Lot n° 166

Anne FERRAND, née Anne Bellinzani, dite « la Présidente Ferrand » (1657 ?-1740) femme de …

Estimation : 800 - 1 000 EUR
Adjudication : 896 €
Description
Anne FERRAND, née Anne Bellinzani, dite « la Présidente Ferrand » (1657 ?-1740) femme de lettres ; elle avait épousé en 1676, contrainte et forcée, Michel Ferrand, président de la première Chambre des Requêtes dont elle se sépara dix ans plus tard ; elle eut avec le baron de Breteuil une liaison qu’elle transposa dans son Histoire nouvelle des amours de la jeune Bélise et de Cléante (1689). L.A., Paris, 23 août [1719], au comte Charles-Henry de Hoym à Vienne (1694-1736) ; 9 pages in-4, enveloppe avec cachet de cire rouge à tête antique.
Belle et rare lettre donnant les nouvelles du temps de la Régence.
Elle n’a pu répondre plus tôt au comte : « jai pris des Eaux qui ont produit des effets qui mont mis hors destat descrire, les chaleurs sont extremes cette année et les foibles santéz sont encore affoiblies par la ». Elle a en outre été inquiète pour la santé de son fils… Puis elle évoque ses ennuis causés par l’abbé Lenglet-Dufresnoy et R. [Rémond ?, qui l’avaient impliquée dans des conspirations contre le Régent] : « ces deux hommes la sont les seuls qui mont fait sentir ma disgrace, et jai conservé jusqu’a mes amis du palais Roial ; tous se sont mesme rechauffes pour moi »... Elle se réjouit de la nouvelle du retour d’Hoym, et parle de son amie la princesse de Carpegne, revenue de Rome : « Elle a beaucoup desprit, un grand usage du monde et elle a comme moy besoin d’aimer ; ainsi elle est fort propre au commerce et a lamitié.
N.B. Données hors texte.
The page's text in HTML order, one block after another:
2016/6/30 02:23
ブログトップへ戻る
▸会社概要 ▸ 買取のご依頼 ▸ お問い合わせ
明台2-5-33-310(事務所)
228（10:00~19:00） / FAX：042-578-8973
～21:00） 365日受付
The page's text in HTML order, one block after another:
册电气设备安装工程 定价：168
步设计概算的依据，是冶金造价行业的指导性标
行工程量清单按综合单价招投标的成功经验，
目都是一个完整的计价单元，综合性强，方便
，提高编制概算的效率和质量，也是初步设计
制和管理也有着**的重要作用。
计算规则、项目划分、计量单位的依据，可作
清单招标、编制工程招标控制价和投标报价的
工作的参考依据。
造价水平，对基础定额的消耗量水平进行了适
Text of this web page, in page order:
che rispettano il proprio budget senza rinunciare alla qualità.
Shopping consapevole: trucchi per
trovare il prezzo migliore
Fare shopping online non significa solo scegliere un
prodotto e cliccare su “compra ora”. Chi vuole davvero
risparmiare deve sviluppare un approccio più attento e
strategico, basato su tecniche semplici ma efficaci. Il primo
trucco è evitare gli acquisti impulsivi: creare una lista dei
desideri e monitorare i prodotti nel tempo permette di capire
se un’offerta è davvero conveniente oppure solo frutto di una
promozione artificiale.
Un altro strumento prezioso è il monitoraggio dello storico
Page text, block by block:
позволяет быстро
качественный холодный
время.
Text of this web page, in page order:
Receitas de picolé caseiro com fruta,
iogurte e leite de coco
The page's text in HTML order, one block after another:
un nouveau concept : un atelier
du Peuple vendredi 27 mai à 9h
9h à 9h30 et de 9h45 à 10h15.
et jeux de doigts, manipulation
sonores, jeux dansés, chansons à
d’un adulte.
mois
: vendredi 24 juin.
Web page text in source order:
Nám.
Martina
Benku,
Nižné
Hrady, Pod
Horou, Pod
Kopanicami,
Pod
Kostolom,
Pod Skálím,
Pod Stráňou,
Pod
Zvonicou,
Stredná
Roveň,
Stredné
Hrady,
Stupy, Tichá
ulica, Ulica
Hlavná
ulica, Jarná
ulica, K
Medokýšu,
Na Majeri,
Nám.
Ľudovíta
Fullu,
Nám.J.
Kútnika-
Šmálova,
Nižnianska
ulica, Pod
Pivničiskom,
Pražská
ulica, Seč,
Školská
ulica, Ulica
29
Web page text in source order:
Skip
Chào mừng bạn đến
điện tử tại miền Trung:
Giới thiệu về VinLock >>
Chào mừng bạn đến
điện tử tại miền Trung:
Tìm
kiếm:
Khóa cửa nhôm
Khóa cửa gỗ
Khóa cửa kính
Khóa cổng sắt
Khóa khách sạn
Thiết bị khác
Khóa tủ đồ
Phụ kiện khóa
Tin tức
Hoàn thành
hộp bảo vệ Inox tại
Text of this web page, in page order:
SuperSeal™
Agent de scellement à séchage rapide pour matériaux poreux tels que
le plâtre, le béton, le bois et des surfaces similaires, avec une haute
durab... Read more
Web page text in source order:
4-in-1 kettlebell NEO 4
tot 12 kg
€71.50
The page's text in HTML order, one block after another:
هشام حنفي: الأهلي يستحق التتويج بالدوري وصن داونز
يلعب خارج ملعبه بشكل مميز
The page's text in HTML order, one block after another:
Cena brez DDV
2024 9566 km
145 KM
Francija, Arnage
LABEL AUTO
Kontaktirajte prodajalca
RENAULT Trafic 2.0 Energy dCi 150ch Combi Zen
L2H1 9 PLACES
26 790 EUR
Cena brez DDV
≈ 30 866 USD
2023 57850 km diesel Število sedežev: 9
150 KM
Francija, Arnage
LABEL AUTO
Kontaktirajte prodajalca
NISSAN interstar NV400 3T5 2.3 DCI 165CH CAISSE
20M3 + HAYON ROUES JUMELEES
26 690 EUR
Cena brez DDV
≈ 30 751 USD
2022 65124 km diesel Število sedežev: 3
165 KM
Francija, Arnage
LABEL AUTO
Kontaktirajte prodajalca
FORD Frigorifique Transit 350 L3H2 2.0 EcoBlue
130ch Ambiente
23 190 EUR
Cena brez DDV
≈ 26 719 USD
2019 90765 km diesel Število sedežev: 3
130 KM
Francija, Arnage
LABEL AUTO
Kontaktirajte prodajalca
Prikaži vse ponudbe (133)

Je puis mesme vous assurer que son age ni le mien ne nous rendent pas plus tristes et dhumeur plus chagrine et que nous faisons quelquefois de petits repas dont vous vous acomoderiez fort et ou il ne nous manque que vous. Elle vous connest déjà et souhaitte vostre retour ; comme celui d’un de ses amis tant elle est persuadée que vous seriez du nombre ».
 Puis elle parle des affaires publiques, de Law qui a « tout largent du royaume et que le Roy trouve par la banque des secours qui lui espargne demprunter à gros interest et de mettre des imposts » ; de la guerre avec l’Espagne : « on a perdu beaucoup de monde de maladie & depencé beaucoup dargent » ; du blocus de Saint-Sébastien, du prince de Conti malade, des nouvelles de Sicile toujours incertaines mais où les Impériaux ont subi des revers ; de la mort de la duchesse de Berri « d’une façon bien terrible » ; du Régent qui s’est fait une entorse ; des Réflexions critiques sur la poésie et sur la peinture de l’abbé Dubos, « un etrange livre : point de stile, point dordre, aussi peu de justesse et de goust » ; de la folie pour le Mississipi (la Compagnie d’Occident créée par Law) : « on se tüe pour vendre et pour achepter des actions. […] Les plus grands seigneurs ne bougent de chez les agens de change ; c’est une manie si generale et si outrée que tout ce que je puerois vous en dire ne vous feroit pas comprendre ce qui se passe ici ; il me paroitroit aisé de se consoler de n’avoir pas ce mississipi mais je suis inconsolable de voir lamour de largent éteindre tout autre goust et je ne puis trouver les plus jolies femmes aimables en les voyant ocupées du matin au soir de billets de banques et dactions sur mississipi ; elles vendent leurs pierreries pour y mettre ; dieu sçay si elle niront point plus loin ». Elle termine en annonçant l’arrivée du prince de Soubise et la reddition de Saint-Sébastien…
Baron Jérôme Pichon, Vie de Charles-Henry, comte de Hoym, ambassadeur de Saxe-Pologne en France et célèbre amateur de livres (Paris, Techener, 1880, p. 215-219).